The current welfare system requires people to be actively trying to find work to qualify for their benefits. But once you find work, any income over $200 per month is deducted from your welfare cheque.

Some argue that working is better for the soul than not, but if you are in the same impoverished state by taking a low-income job, what is the motivation to get off the welfare roll? 

This argument is akin to the old expression of having to “sing for your supper.”  I think we can do a lot better and at the same time encourage people to work and profit from it.

A guaranteed income makes it much more appealing, and livable, to work for a minimum or low wage. We need people to work in the service industries. How else can we make it desirable to do so without putting an undue burden on employers by continuing to hike the minimum wage? 

Eventually, the outcome of minimum wage increases is to make certain jobs uneconomical and people with limited skills unemployable.

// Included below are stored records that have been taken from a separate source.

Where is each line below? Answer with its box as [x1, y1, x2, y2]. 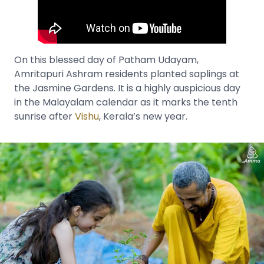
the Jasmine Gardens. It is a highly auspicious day [14, 81, 240, 95]
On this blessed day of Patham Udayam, [14, 52, 199, 67]
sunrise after [14, 109, 75, 123]
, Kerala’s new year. [99, 109, 187, 123]
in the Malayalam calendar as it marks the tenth [14, 95, 237, 109]
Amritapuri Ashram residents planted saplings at [14, 67, 239, 81]
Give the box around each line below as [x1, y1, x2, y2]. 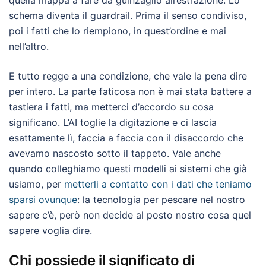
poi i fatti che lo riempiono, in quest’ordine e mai [9, 25, 226, 37]
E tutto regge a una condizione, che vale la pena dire [9, 70, 247, 82]
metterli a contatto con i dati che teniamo [64, 178, 252, 190]
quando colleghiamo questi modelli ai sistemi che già [9, 163, 247, 175]
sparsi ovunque [9, 194, 77, 205]
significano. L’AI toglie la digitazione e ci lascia [9, 116, 217, 128]
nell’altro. [9, 40, 49, 52]
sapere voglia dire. [9, 224, 92, 236]
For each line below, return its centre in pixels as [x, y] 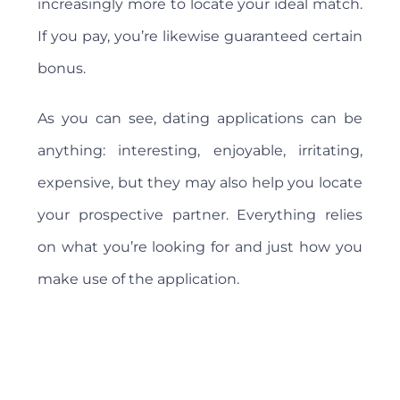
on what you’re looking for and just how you [200, 247]
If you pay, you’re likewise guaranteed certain [200, 37]
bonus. [62, 69]
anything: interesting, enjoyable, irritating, [200, 151]
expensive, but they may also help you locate [200, 183]
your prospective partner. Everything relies [200, 215]
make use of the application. [139, 279]
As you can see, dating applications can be [200, 119]
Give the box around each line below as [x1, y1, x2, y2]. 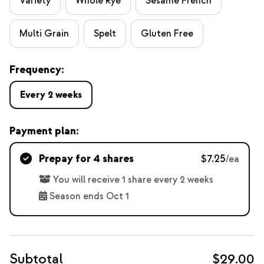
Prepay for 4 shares [39, 152, 134, 166]
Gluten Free [141, 28, 193, 39]
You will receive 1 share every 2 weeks [53, 174, 213, 186]
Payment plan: [9, 124, 78, 138]
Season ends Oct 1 [49, 190, 129, 202]
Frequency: [9, 63, 64, 77]
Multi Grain [19, 28, 69, 39]
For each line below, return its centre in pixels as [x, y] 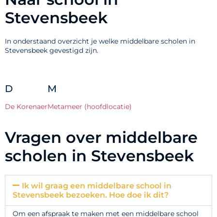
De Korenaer [26, 107]
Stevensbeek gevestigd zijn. [52, 51]
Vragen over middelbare [101, 137]
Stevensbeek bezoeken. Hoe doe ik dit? [91, 195]
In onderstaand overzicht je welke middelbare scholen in [100, 41]
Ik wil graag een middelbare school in [97, 186]
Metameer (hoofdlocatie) [90, 107]
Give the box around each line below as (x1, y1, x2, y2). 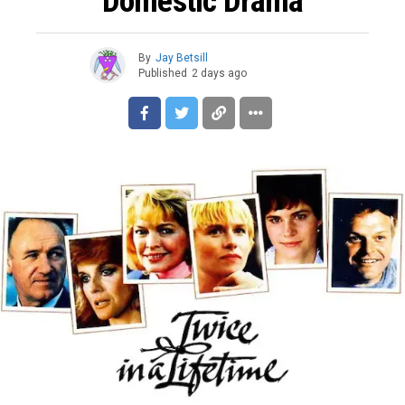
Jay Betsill (155, 51, 208, 64)
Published (137, 66, 187, 80)
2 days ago (191, 66, 247, 80)
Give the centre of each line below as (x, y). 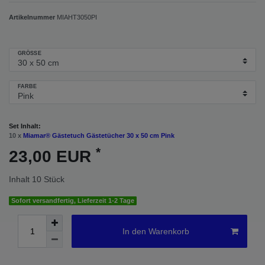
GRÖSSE (28, 54)
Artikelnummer (33, 17)
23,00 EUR (52, 157)
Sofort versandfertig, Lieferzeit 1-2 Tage (73, 201)
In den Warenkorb (156, 231)
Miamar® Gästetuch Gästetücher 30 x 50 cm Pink (99, 136)
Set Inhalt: (25, 126)
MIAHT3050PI (77, 17)
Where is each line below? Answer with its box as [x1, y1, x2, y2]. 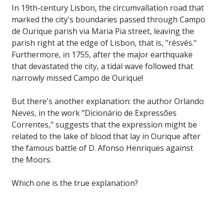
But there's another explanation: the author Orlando [12, 95, 204, 107]
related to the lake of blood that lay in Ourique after [12, 130, 200, 142]
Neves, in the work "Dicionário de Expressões [12, 107, 177, 118]
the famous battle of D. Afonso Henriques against [12, 142, 193, 153]
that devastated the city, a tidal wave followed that [12, 60, 193, 72]
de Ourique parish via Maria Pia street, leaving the [12, 25, 194, 36]
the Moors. [12, 154, 52, 165]
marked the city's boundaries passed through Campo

A hand up for smaller communities

The combination of a guaranteed income with low-paying work income means more people can afford to live and work in pricey urban markets like Toronto (especially with the new rent control policies the Ontario Liberals also plan). This is good for business.

Perhaps of even greater significance, it just might give a new lease on life to the struggling smaller communities I discussed in my last column. Too many communities across Ontario and Canada have lost anchor employers, suffered a mass exodus of young people to the Big City and struggle with growing social problems among the unemployed/underemployed.

But guaranteed income might create more opportunity for jobs that will raise quality of life and even serve to attract and retain residents.

There are, of course, those freeloader types who will always try to take advantage of any government handout to lounge at home all day. But I sincerely believe this is a minority. Most people want to earn their way.

Let’s just hope the Ontario Liberals get it right when it comes to proper management and oversight of this program.